Just as I returned to my office in JNU, there was a telephone call from the senior PMO official, who told me that soon after I left, the PM had instructed him to speak to the CM of Maharashtra communicating the PM’s decision to drop sedition charges against the editor of the EPW.
The second experience was in October 2001. I was vice chancellor of the University of Delhi. Following 9/11, the United States started its bombing of Afghanistan. At a demonstration in Seelampur, five of our students were arrested for distributing leaflets and shouting slogans. To my dismay, I learnt that they were charged with sedition. I requested an appointment with the deputy PM, who was also the home minister.
I met L.K. Advani the following afternoon. I told him that five University of Delhi students had been arrested and charged with sedition. There were protests against the US bombing of Afghanistan everywhere in the world. Our students also had the same democratic right to protest. The charge of sedition was totally inappropriate and unjustified. If they had disturbed the peace, they could be charged for that. As vice chancellor, however, it was my duty to ensure that no injustice was done to my students. The DPM listened to me patiently for 15 minutes and said he would let me know.
Soon after I returned to my office, the DPM’s office telephoned. Advani said that he had considered the matter and decided that the sedition charges against the five students would be dropped.
It is amazing that leaders of two different governments, from different political parties, were open to persuasion and reversed their own decisions. I only wish someone would speak to PM Narendra Modi.
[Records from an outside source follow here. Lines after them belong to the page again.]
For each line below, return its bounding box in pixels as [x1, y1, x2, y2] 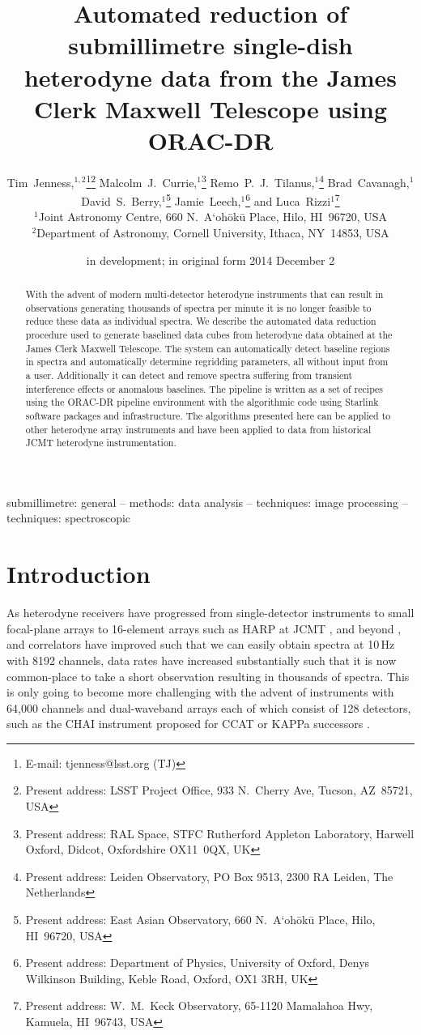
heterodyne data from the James [23, 60, 398, 93]
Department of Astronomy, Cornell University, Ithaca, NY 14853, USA [36, 224, 389, 241]
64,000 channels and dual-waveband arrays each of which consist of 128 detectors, [6, 699, 411, 716]
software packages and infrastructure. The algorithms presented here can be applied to [25, 408, 391, 422]
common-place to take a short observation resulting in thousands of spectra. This [6, 667, 410, 684]
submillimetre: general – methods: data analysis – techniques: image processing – [6, 493, 408, 510]
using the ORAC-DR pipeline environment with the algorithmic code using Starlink [25, 395, 379, 409]
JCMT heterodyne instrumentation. [25, 436, 176, 449]
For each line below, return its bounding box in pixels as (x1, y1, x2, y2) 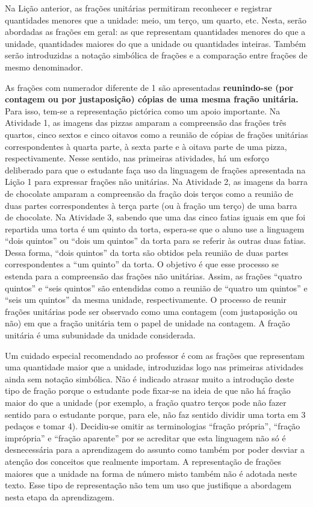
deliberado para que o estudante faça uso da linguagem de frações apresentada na (5, 163, 306, 176)
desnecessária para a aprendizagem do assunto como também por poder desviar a (5, 443, 305, 456)
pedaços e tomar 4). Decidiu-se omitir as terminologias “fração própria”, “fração (5, 420, 300, 432)
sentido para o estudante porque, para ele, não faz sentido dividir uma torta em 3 (5, 408, 306, 420)
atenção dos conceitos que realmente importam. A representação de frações (5, 455, 281, 467)
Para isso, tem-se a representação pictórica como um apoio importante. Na (5, 104, 280, 117)
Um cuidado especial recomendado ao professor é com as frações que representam (5, 349, 305, 361)
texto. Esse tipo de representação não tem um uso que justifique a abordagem (5, 479, 292, 491)
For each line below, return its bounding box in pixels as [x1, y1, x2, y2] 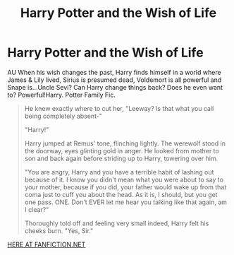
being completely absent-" [24, 112, 102, 120]
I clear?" [24, 205, 49, 213]
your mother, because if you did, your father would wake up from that [24, 182, 227, 191]
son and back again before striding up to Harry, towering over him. [24, 154, 218, 162]
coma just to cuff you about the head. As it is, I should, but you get [24, 190, 218, 198]
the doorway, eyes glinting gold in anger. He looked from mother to [24, 146, 220, 155]
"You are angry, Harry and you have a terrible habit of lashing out [24, 167, 214, 176]
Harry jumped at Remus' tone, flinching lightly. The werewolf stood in [24, 139, 226, 148]
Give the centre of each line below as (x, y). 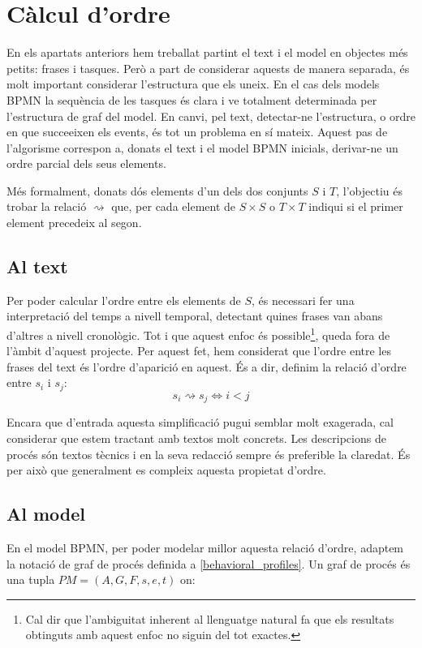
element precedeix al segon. (74, 223)
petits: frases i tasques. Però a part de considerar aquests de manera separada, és (208, 68)
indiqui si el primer (356, 206)
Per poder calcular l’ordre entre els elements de (124, 300)
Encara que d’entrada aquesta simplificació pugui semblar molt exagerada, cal (200, 422)
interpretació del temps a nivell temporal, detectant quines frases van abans (195, 316)
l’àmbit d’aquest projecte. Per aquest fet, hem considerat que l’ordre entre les (199, 351)
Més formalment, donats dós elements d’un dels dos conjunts (157, 190)
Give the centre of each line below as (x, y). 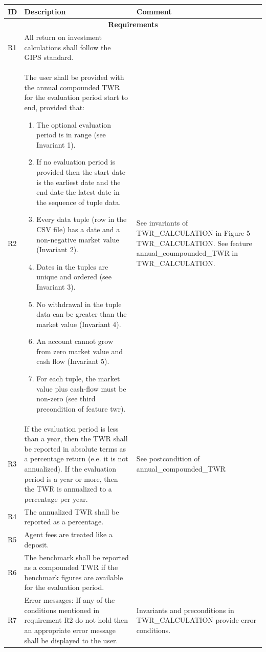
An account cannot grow (75, 341)
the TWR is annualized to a (68, 489)
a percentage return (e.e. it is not (76, 459)
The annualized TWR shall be (72, 511)
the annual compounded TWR (72, 87)
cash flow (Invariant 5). (73, 361)
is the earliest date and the (79, 182)
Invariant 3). (56, 286)
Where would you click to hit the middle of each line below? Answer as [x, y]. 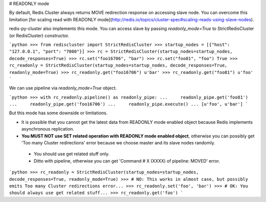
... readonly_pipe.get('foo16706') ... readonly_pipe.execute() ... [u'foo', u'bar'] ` [129, 104]
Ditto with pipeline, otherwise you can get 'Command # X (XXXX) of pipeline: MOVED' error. [127, 161]
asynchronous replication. [48, 129]
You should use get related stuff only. [72, 154]
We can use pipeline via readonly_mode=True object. [63, 88]
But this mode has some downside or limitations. [58, 113]
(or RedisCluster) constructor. [39, 35]
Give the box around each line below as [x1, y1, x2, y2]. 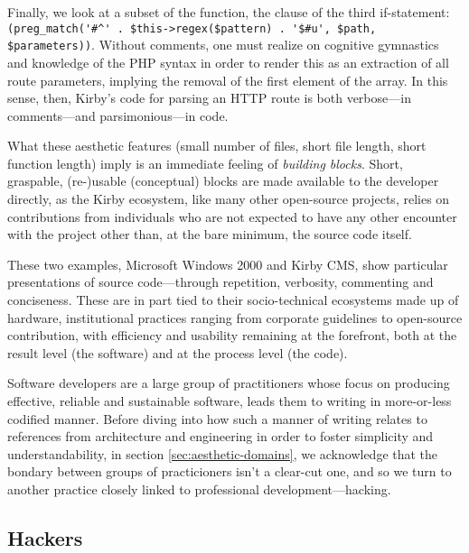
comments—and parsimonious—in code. [7, 106, 229, 124]
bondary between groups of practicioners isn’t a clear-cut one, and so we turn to [7, 462, 452, 481]
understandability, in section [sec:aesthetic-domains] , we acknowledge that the [7, 444, 438, 463]
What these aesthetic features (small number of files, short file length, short [7, 136, 427, 155]
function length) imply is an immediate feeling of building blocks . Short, [7, 153, 403, 172]
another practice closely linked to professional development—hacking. [7, 479, 391, 498]
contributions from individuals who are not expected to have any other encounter [7, 207, 457, 226]
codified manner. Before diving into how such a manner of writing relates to [7, 409, 427, 428]
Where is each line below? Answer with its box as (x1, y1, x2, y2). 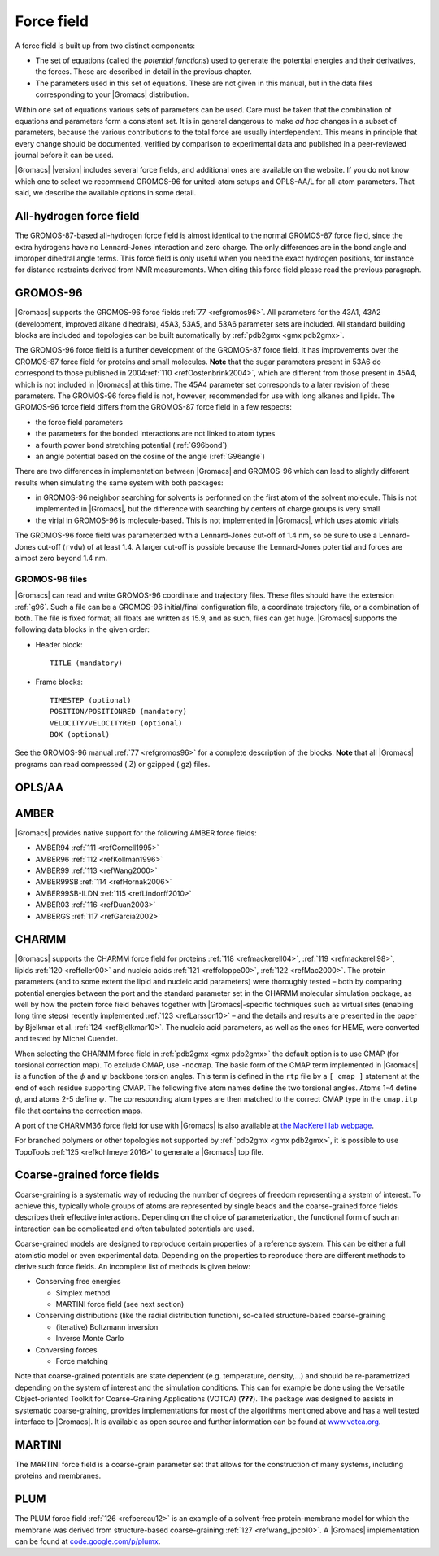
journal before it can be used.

In the present mess, there are no winners. There are only losers. The government runs the risk of losing support of young people, who are an important political constituency, and the wrath of students might spill over on to the streets. Moreover, it distracts the government from its priority tasks, erodes political capital and, if the budget session of Parliament is disrupted, makes governance difficult. Political parties, whether ruling or in opposition, are turning universities into arenas for their political battles, without even thinking about what all this is doing to universities as institutions. The country would lose from any damage to JNU, which is a premier university widely recognised across the world, that has contributed so much not only to academia but also to government, politics, media and society in India.
There are some obvious conclusions. First, the sedition charges must be dropped. Second, the colonial law on sedition must be repealed. Third, governments and parties must stop playing politics in universities. Fourth, the time has come for universities to reclaim their freedom and space from intervening governments and intrusive politics: Autonomy is as autonomy does.